DOE-NE is supporting the development of FHRs primarily through its nuclear energy university program as a small-scale university endeavor.
The central development challenges for FHRs are twofold: (1) maturing the technology sufficiently to enable deployment and (2) achieving a sufficiently low cost of power generation to become a preferred energy provider. The leading FHR development topics that remain to be addressed are discussed briefly here. The Fluoride-Salt-Cooled High-Temperature Reactor Technology Development and Demonstration Roadmap provides additional information on the development path.
Tritium control is an important issue for FHRs because tritium is the only radionuclide that has potential for significant release under normal operating conditions and without failed fuel. The large contact surface area and thin walls of the heat exchanger tubes means that heat exchangers will be the primary release pathway. Demonstrating the recently invented tritium stripping technology is key to resolving this issue.
Individual units of large-scale FHR nuclear power plants are anticipated to use a few hundred tons of isotopically selected (~99.995%) 7Li. Therefore, for FHRs to be economically preferable, a reliable, cost-effective supply of 7Li is required. Lithium isotopes can be separated by conventional chemical technologies with well-understood production volume–cost scaling relationships. Although several alternative techniques have potential for separating lithium isotopes on an industrial scale and at reasonable cost, it is not yet possible to specify a technically preferred lithium isotope separation technique.
Licensability is a key element of any reactor development effort. While the inherent safety features of FHRs offer a compelling case for safe operation to support a licensing basis, an FHR safety demonstration and licensing effort will still need to include a number of elements:
· Define and support the safety basis
o Define FHR-specific GDCs
o Establish a quality assurance program
o Establish response to transients and accidents
§ Identify accident-initiating events
§ Select licensing basis events
§ Categorize licensing basis events
§ Identify and classify the SSCs
o Determine the adequacy of the reactor design and supporting information needs
§ Perform a regulatory gap analysis
§ Implement an FHR-specific fuel qualification program
§ Develop severe accident evaluation capability
o Determine the adequacy of codes and standards
o Define a program to address the hazards associated with the presence of beryllium in FHR coolant
· Demonstrate the adequacy of models
· Demonstrate the adequacy of design
Fuel development and qualification
FHRs will use coated-particle fuel. DOE-NE is testing TRISO coated-particle fuel as part of its HTGR development efforts. Identical TRISO particles are directly applicable to FHRs. The initial TRISO fuel loads for first-generation FHRs will cost substantially more than LWR fuel pellets. TRISO fuel is not currently manufactured at the commercial scale. Consequently, the cost savings resulting from manufacturing scale-up and automation cannot be reliably estimated at present. FHRs, like LWRs, are thermal spectrum reactors intended to run on a once-through low-enrichment uranium fuel cycle. However, FHRs will require somewhat higher 235U enrichment than that currently employed at LWRs, and modifying the existing fuel infrastructure will be expensive. Because LWRs can achieve higher burnup by using higher enrichment fuel, planning to upgrade US commercial fuel enrichment capabilities has already begun. The nonmanufacturing fuel costs for FHR TRISO are expected to be similar to those for the more highly enriched LWR pellets.

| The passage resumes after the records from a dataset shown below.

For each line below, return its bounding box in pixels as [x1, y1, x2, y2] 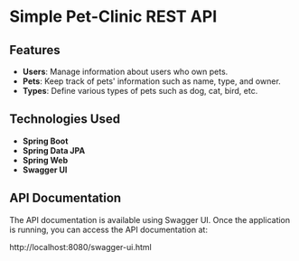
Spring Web [22, 154, 69, 165]
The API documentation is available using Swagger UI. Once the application [9, 214, 291, 225]
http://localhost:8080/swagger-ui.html [9, 241, 152, 252]
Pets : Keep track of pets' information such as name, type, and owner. [22, 76, 282, 87]
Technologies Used [9, 111, 120, 127]
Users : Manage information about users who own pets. [22, 66, 229, 77]
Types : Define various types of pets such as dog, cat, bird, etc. [22, 86, 258, 96]
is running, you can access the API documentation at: [9, 224, 208, 235]
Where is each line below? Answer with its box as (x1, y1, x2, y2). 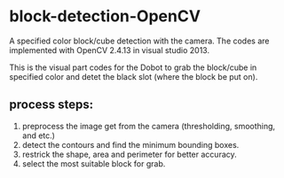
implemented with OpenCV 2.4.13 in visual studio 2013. (9, 44, 210, 55)
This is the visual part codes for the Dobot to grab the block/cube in (9, 62, 257, 73)
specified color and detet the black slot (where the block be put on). (9, 71, 258, 81)
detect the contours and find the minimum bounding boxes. (21, 139, 240, 150)
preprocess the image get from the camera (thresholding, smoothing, (21, 120, 276, 131)
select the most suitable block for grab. (21, 158, 166, 169)
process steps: (9, 97, 94, 112)
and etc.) (21, 130, 56, 141)
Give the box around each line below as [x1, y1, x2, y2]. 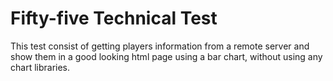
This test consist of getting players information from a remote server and [10, 40, 310, 52]
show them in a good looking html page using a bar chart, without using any [10, 50, 323, 62]
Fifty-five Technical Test [10, 7, 218, 30]
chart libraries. [10, 61, 71, 73]
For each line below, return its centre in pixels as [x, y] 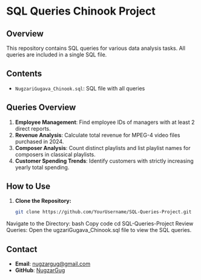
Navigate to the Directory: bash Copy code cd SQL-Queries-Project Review [100, 224]
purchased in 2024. [39, 142]
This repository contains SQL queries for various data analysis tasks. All [96, 48]
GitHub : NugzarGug [40, 270]
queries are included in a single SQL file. [57, 55]
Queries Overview [41, 108]
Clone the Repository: [43, 201]
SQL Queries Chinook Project [81, 11]
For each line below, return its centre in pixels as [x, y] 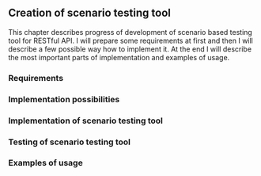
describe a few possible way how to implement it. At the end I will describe [130, 49]
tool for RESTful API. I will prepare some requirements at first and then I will [130, 40]
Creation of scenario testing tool [90, 13]
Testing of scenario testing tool [69, 142]
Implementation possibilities [64, 99]
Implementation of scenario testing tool [86, 121]
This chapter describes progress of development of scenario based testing [130, 32]
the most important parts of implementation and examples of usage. [119, 57]

Structural alloy development and qualification
A substantial body of knowledge exists for Alloy N, the leading candidate material for FHR test reactors. Alloy N, however, is not currently approved as a material for high temperature nuclear power plants. Thus, a materials qualification effort would be necessary if Alloy N were used in any part of the containment boundary or in any other safety function. Developing a safety case for limited-term Alloy N use at temperatures less than 704°C may be possible, based upon existing data from the earlier ORNL MSR program and/or limited-term supplemental qualification testing. The maximum allowable stress for Alloy N decreases rapidly above 600°C, becoming too low for practical use above 700°C. Compared with the candidate materials typically considered for high temperature nuclear reactor construction, Alloy N has significantly lower high temperature strength. However, developing and qualifying improved performance alloys for longer-term, high stress applications will require substantial investment over a number of years. ORNL has recently begun the development of successor alloys to Alloy N. Samples of the new alloys show promise for application in high stress applications at higher temperatures along with good fluoride salt corrosion resistance. As a first step, it is recommended that early phase, long-term advanced salt-compatible alloy property measurements be performed. With this understanding, improved alloys can be developed and made available for commercial FHR deployments while a limited-term safety case for use of Alloy N at test reactors can be developed in parallel.
Continuous fiber composites
FHRs will make extensive use of continuous fiber composites (CFCs) for reactor vessel internal components. Some of these components will be large and have complex geometry (e.g., the lower core support plate). CFCs are being evaluated for in-vessel structural applications in other reactor classes (e.g., using SiC-SiC CFCs as channel boxes at boiling water reactors to minimize the core zirconium content); however, a significantly larger role for CFCs is envisioned at FHRs due to their ability to maintain their structural characteristics at high temperatures.